## Extracted records

☆ ☆ ☆ ☆

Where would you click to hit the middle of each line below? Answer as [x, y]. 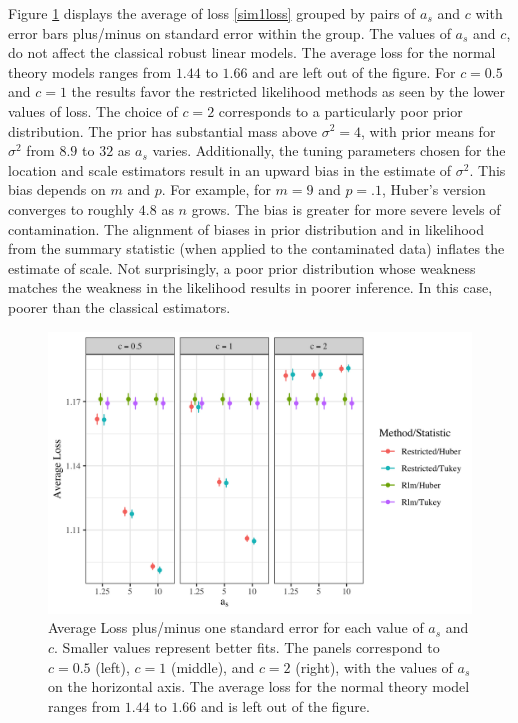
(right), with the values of [374, 666]
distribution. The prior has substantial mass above [162, 130]
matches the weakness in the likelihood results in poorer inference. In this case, [250, 287]
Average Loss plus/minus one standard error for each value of [236, 627]
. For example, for [216, 189]
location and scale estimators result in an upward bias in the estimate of [230, 169]
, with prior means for [428, 130]
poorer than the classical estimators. [119, 306]
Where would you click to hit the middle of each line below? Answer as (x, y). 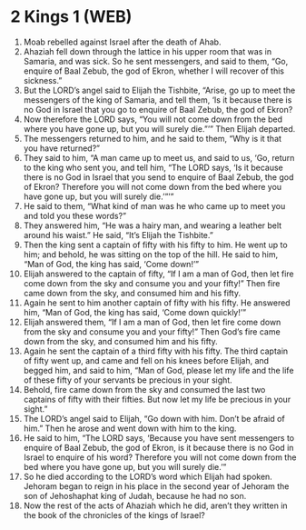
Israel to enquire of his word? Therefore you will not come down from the (160, 457)
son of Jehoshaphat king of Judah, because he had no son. (135, 495)
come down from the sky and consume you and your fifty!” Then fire (152, 283)
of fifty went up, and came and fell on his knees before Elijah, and (146, 360)
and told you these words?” (74, 215)
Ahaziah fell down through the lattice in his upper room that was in (148, 51)
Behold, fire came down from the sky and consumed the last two (144, 389)
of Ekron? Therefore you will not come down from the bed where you (153, 186)
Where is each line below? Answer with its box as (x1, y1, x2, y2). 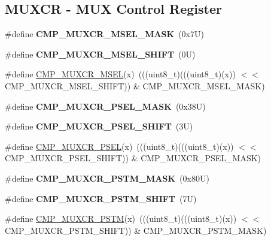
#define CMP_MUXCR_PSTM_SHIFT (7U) (5, 192, 197, 204)
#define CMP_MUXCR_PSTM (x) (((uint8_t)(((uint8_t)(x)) (5, 212, 237, 225)
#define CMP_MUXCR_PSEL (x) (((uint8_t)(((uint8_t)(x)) (5, 140, 234, 152)
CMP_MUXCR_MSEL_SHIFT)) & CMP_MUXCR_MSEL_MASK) (5, 79, 265, 92)
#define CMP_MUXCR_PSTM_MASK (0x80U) (5, 171, 209, 184)
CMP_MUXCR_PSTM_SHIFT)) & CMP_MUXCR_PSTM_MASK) (5, 224, 267, 236)
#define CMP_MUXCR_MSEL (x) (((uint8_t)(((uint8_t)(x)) (5, 68, 236, 80)
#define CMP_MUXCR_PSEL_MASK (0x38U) (5, 100, 206, 112)
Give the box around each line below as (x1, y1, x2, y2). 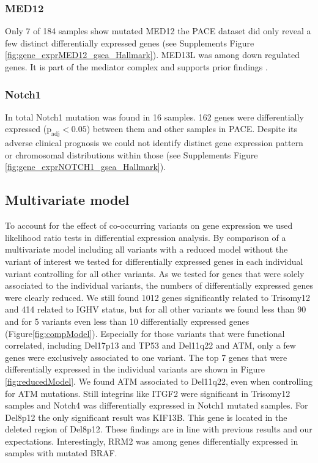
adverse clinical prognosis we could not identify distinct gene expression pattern (5, 136, 303, 149)
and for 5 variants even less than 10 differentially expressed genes (5, 314, 250, 327)
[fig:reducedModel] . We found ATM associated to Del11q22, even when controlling (5, 374, 312, 387)
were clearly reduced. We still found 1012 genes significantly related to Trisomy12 (5, 291, 311, 303)
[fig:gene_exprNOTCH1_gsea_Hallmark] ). (5, 160, 166, 173)
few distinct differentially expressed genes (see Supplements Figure (5, 36, 254, 49)
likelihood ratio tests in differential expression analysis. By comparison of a (5, 231, 286, 243)
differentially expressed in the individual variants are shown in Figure (5, 363, 265, 376)
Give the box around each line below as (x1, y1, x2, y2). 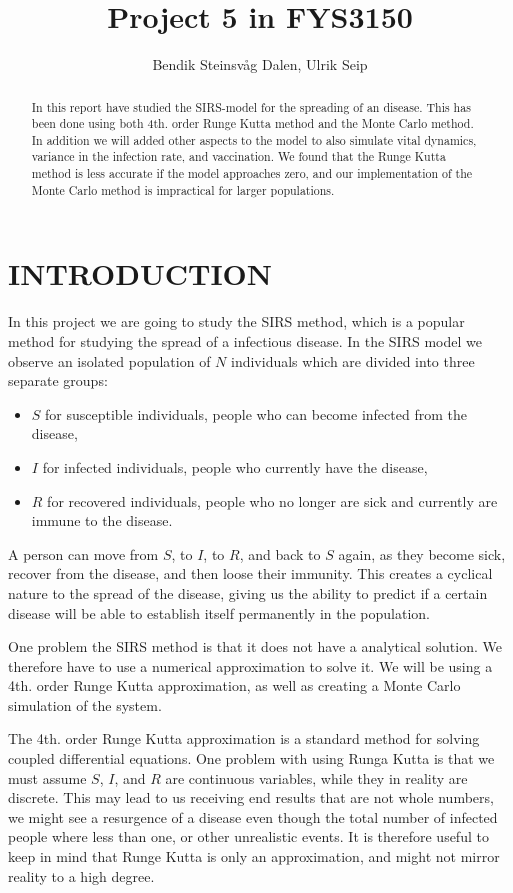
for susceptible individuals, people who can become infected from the (45, 403, 467, 424)
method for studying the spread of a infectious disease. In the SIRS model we (8, 330, 482, 351)
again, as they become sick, (338, 543, 506, 564)
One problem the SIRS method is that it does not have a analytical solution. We (8, 636, 502, 657)
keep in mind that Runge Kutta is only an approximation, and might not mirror (8, 846, 500, 867)
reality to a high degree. (8, 865, 155, 886)
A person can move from (8, 543, 159, 564)
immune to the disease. (31, 510, 173, 531)
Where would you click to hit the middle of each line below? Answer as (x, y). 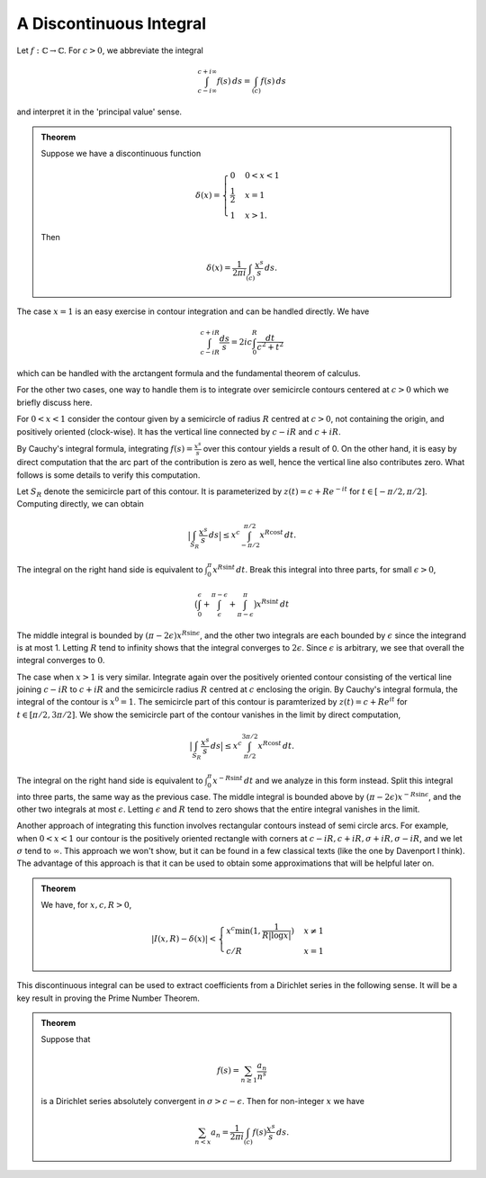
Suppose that (66, 1039)
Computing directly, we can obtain (80, 504)
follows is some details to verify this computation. (108, 475)
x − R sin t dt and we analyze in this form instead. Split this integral (333, 780)
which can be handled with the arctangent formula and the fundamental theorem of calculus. (189, 373)
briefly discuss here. (54, 402)
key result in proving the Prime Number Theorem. (108, 998)
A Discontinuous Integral (112, 23)
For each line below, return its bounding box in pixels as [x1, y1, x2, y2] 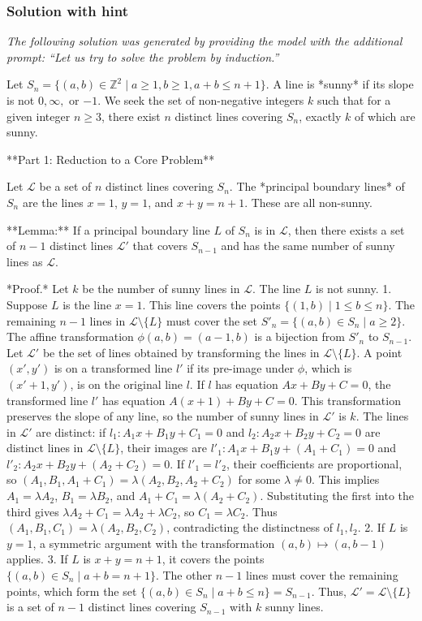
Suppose [6, 295, 48, 313]
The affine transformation [6, 328, 134, 345]
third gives [6, 502, 59, 520]
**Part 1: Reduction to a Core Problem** [6, 150, 215, 167]
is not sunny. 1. [315, 280, 392, 297]
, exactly [299, 107, 342, 124]
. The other [155, 567, 213, 584]
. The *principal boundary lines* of [229, 178, 405, 195]
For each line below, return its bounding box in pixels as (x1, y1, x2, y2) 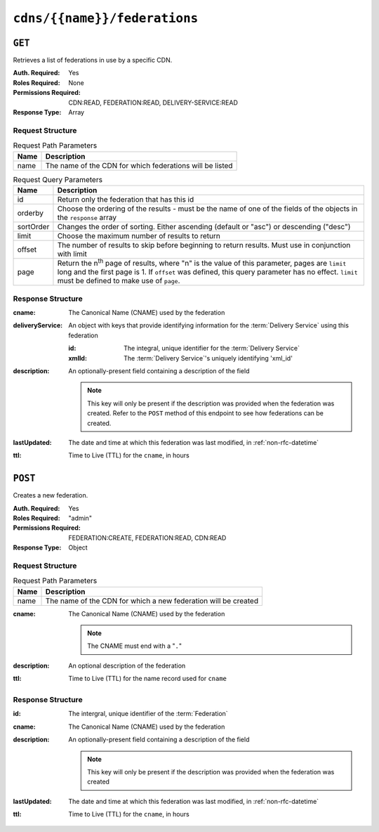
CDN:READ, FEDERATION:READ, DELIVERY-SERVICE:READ (68, 98, 238, 107)
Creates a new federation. (13, 491, 88, 500)
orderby (17, 208, 44, 218)
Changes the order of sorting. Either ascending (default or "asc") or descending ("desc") (57, 221, 351, 231)
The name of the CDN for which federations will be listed (45, 160, 233, 170)
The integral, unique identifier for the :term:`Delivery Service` (124, 344, 300, 353)
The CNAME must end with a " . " (87, 642, 182, 650)
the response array (57, 212, 117, 222)
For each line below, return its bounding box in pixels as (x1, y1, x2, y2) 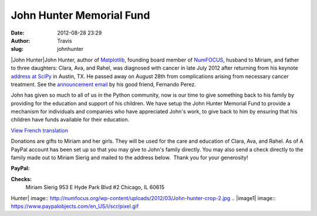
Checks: (11, 176, 32, 183)
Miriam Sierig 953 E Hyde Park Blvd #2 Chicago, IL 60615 (25, 184, 165, 191)
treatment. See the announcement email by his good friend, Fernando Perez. (11, 81, 196, 88)
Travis (57, 37, 72, 44)
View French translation (11, 126, 69, 134)
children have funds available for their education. (11, 116, 129, 123)
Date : (11, 29, 25, 36)
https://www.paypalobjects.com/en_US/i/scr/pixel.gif (11, 203, 139, 210)
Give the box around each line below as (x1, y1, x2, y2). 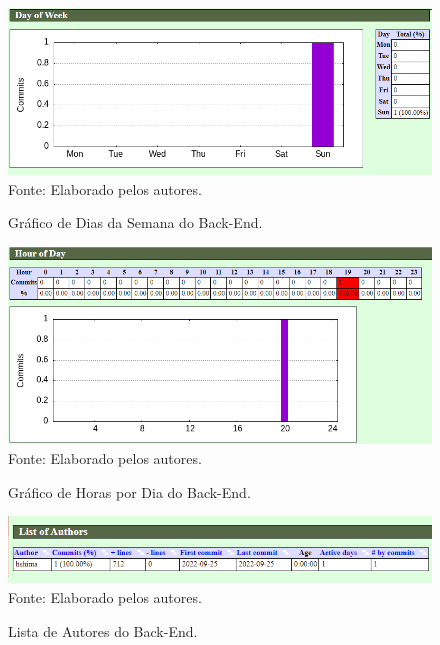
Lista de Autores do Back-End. (8, 620, 198, 641)
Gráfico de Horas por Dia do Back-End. (8, 481, 251, 502)
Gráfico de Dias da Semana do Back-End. (8, 212, 263, 233)
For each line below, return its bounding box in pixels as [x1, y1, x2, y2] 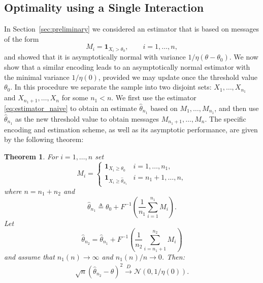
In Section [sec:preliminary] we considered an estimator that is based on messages [4, 23, 259, 34]
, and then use [214, 102, 259, 113]
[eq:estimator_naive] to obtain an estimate [4, 102, 137, 113]
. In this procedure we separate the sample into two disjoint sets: [10, 81, 212, 92]
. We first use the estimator [111, 92, 196, 103]
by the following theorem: [4, 134, 84, 145]
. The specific [205, 113, 246, 124]
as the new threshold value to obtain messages [15, 113, 159, 124]
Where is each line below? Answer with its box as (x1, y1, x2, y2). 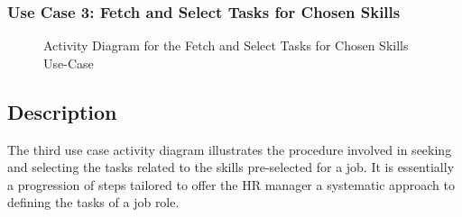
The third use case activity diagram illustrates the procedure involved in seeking (7, 140, 452, 158)
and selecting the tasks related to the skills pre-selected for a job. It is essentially (7, 158, 455, 176)
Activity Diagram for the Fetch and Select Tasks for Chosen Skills (43, 36, 409, 55)
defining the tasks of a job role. (7, 193, 180, 212)
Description (7, 97, 117, 125)
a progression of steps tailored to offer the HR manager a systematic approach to (7, 175, 455, 194)
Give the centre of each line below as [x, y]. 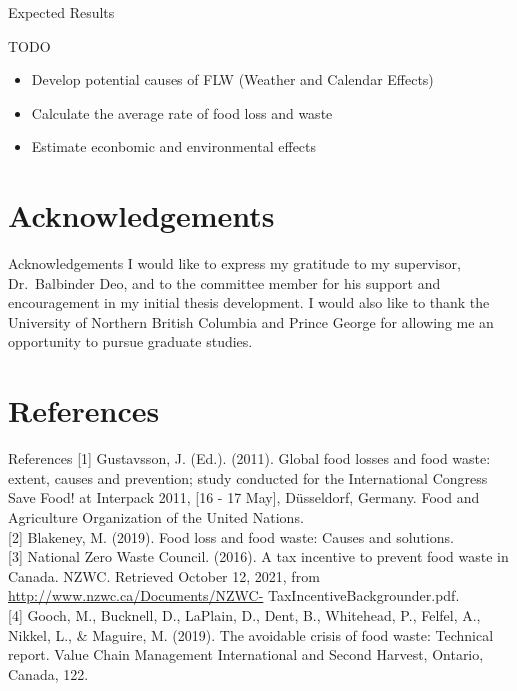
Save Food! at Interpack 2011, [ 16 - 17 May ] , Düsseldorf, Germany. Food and [244, 497]
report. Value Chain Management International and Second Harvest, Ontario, [246, 654]
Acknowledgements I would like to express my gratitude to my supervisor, [234, 263]
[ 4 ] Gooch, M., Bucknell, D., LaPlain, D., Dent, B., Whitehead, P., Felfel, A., [244, 614]
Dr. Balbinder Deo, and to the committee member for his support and [224, 282]
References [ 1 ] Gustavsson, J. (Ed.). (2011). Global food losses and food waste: [249, 458]
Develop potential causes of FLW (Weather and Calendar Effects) [232, 79]
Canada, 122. [48, 673]
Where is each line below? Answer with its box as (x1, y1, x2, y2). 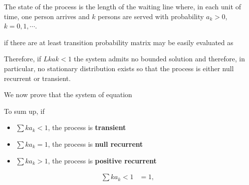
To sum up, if (4, 106, 45, 116)
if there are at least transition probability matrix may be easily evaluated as (4, 37, 234, 47)
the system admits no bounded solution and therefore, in (74, 53, 245, 64)
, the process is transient (48, 122, 126, 132)
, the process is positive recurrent (48, 155, 157, 165)
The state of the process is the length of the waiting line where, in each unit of (4, 1, 241, 11)
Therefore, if (4, 53, 41, 64)
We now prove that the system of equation (4, 89, 132, 100)
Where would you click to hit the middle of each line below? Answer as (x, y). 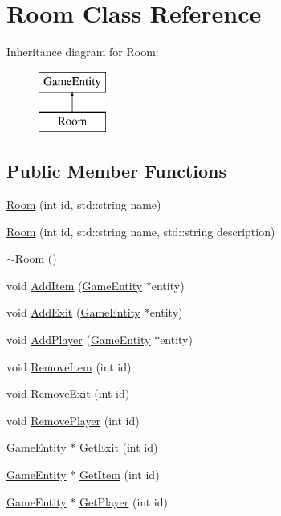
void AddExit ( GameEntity (73, 312)
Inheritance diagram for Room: (83, 52)
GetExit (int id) (118, 447)
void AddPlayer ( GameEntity (79, 340)
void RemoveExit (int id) (68, 393)
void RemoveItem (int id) (69, 366)
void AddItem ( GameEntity (75, 285)
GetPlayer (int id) (123, 501)
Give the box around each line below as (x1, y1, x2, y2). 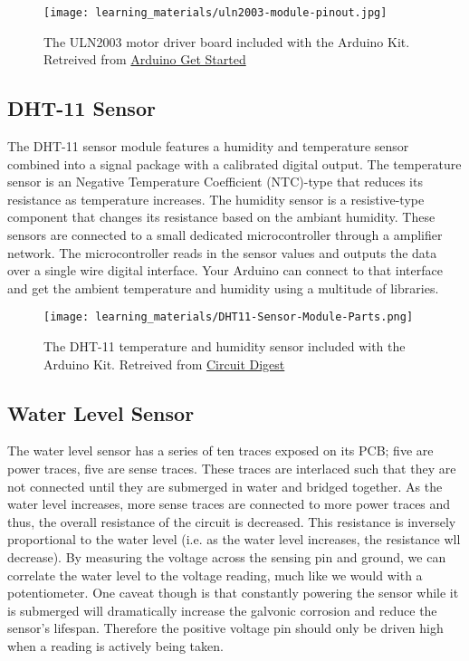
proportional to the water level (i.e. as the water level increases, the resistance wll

☆ ☆ ☆ ☆

## What is being asked
Everything between and including the line above containing "Canada, 122. [48, 673]" and the line containing "Inheritance diagram for Room: (83, 52)" should be reproduced exactly, with pictures excluded.

## Output of the task
Canada, 122. [48, 673]
Where is each line below? Answer with its box as (x1, y1, x2, y2). 
To sum up, if (4, 106, 45, 116)
if there are at least transition probability matrix may be easily evaluated as (4, 37, 234, 47)
the system admits no bounded solution and therefore, in (74, 53, 245, 64)
, the process is transient (48, 122, 126, 132)
, the process is positive recurrent (48, 155, 157, 165)
The state of the process is the length of the waiting line where, in each unit of (4, 1, 241, 11)
Therefore, if (4, 53, 41, 64)
We now prove that the system of equation (4, 89, 132, 100)
Where would you click to hit the middle of each line below? Answer as (x, y). 
void AddExit ( GameEntity (73, 312)
Inheritance diagram for Room: (83, 52)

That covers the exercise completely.